WHAT TO PRODUCE -> Once the pictures are set aside, reproduce the remaining data exactly.

*** Opening EXCERPTED RECORDS ***

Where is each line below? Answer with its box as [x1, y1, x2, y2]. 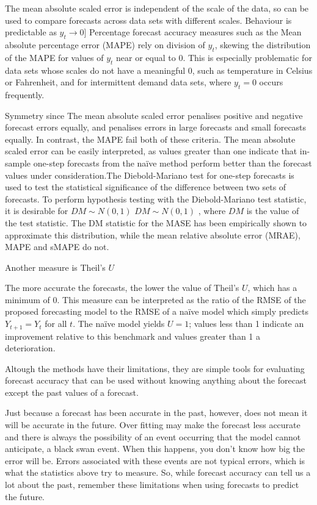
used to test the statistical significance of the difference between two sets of [5, 181, 286, 193]
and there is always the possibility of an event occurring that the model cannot [5, 430, 301, 443]
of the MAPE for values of [5, 51, 104, 63]
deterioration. [5, 342, 56, 354]
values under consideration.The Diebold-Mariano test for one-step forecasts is [5, 168, 294, 181]
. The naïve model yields [73, 317, 165, 330]
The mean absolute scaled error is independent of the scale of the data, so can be [5, 2, 309, 14]
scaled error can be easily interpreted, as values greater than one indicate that [5, 145, 297, 157]
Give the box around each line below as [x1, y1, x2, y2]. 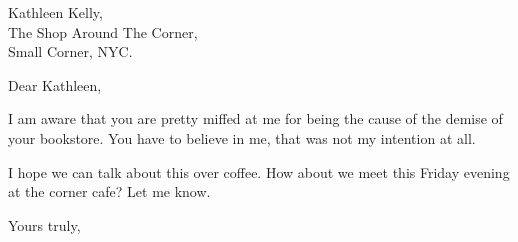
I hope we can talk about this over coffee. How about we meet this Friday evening [8, 161, 510, 182]
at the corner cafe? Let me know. [8, 181, 211, 202]
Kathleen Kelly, [8, 2, 103, 22]
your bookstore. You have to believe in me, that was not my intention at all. [8, 127, 476, 148]
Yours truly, [8, 214, 81, 235]
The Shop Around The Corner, [8, 21, 198, 42]
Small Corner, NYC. [8, 41, 133, 62]
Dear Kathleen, [8, 74, 102, 95]
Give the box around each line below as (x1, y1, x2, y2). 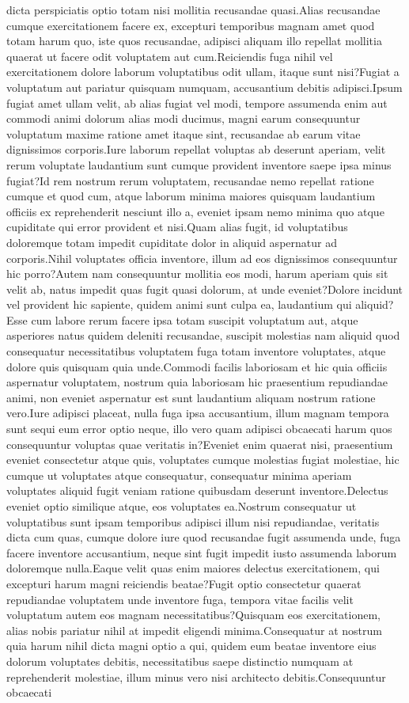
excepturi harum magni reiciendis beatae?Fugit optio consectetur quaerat (6, 575, 362, 591)
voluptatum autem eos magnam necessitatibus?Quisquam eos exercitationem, (6, 606, 381, 623)
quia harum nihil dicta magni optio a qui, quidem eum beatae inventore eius (6, 637, 377, 654)
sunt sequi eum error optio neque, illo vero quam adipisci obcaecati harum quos (6, 420, 392, 437)
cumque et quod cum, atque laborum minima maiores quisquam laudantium (6, 188, 376, 204)
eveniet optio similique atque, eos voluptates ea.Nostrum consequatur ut (6, 498, 357, 514)
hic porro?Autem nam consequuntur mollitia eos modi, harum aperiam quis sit (6, 265, 388, 282)
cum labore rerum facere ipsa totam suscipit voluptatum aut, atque (31, 311, 358, 328)
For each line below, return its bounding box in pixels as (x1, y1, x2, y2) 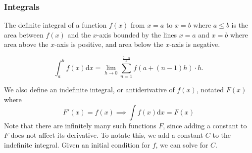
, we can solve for (155, 139, 208, 150)
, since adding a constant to (163, 120, 247, 130)
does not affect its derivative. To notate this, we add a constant (10, 130, 203, 140)
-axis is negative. (169, 39, 220, 49)
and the (67, 29, 91, 39)
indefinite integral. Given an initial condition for (4, 139, 151, 150)
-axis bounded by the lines (97, 29, 177, 39)
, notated (196, 84, 224, 95)
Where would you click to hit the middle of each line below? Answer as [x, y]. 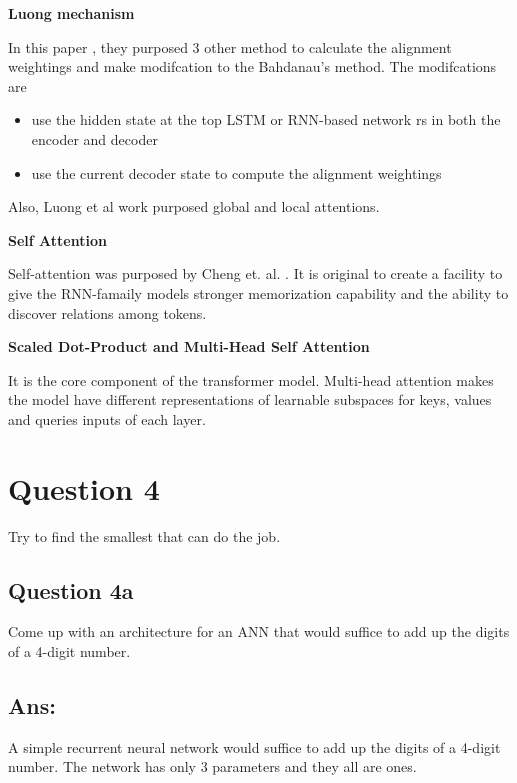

*** Closing EXCERPTED RECORDS ***

EXERCISE OUTPUT ->
Where is each line below? Answer with its box as [x1, y1, x2, y2]. 
used to test the statistical significance of the difference between two sets of [5, 181, 286, 193]
and there is always the possibility of an event occurring that the model cannot [5, 430, 301, 443]
of the MAPE for values of [5, 51, 104, 63]
deterioration. [5, 342, 56, 354]
values under consideration.The Diebold-Mariano test for one-step forecasts is [5, 168, 294, 181]
. The naïve model yields [73, 317, 165, 330]
The mean absolute scaled error is independent of the scale of the data, so can be [5, 2, 309, 14]
scaled error can be easily interpreted, as values greater than one indicate that [5, 145, 297, 157]
Give the box around each line below as [x1, y1, x2, y2]. 
I hope we can talk about this over coffee. How about we meet this Friday evening [8, 161, 510, 182]
at the corner cafe? Let me know. [8, 181, 211, 202]
Kathleen Kelly, [8, 2, 103, 22]
your bookstore. You have to believe in me, that was not my intention at all. [8, 127, 476, 148]
Yours truly, [8, 214, 81, 235]
The Shop Around The Corner, [8, 21, 198, 42]
Small Corner, NYC. [8, 41, 133, 62]
Dear Kathleen, [8, 74, 102, 95]
Give the box around each line below as (x1, y1, x2, y2). 
excepturi harum magni reiciendis beatae?Fugit optio consectetur quaerat (6, 575, 362, 591)
voluptatum autem eos magnam necessitatibus?Quisquam eos exercitationem, (6, 606, 381, 623)
quia harum nihil dicta magni optio a qui, quidem eum beatae inventore eius (6, 637, 377, 654)
sunt sequi eum error optio neque, illo vero quam adipisci obcaecati harum quos (6, 420, 392, 437)
cumque et quod cum, atque laborum minima maiores quisquam laudantium (6, 188, 376, 204)
eveniet optio similique atque, eos voluptates ea.Nostrum consequatur ut (6, 498, 357, 514)
hic porro?Autem nam consequuntur mollitia eos modi, harum aperiam quis sit (6, 265, 388, 282)
cum labore rerum facere ipsa totam suscipit voluptatum aut, atque (31, 311, 358, 328)
For each line below, return its bounding box in pixels as (x1, y1, x2, y2) 
, we can solve for (155, 139, 208, 150)
, since adding a constant to (163, 120, 247, 130)
does not affect its derivative. To notate this, we add a constant (10, 130, 203, 140)
-axis is negative. (169, 39, 220, 49)
and the (67, 29, 91, 39)
indefinite integral. Given an initial condition for (4, 139, 151, 150)
-axis bounded by the lines (97, 29, 177, 39)
, notated (196, 84, 224, 95)
Where would you click to hit the middle of each line below? Answer as [x, y]. 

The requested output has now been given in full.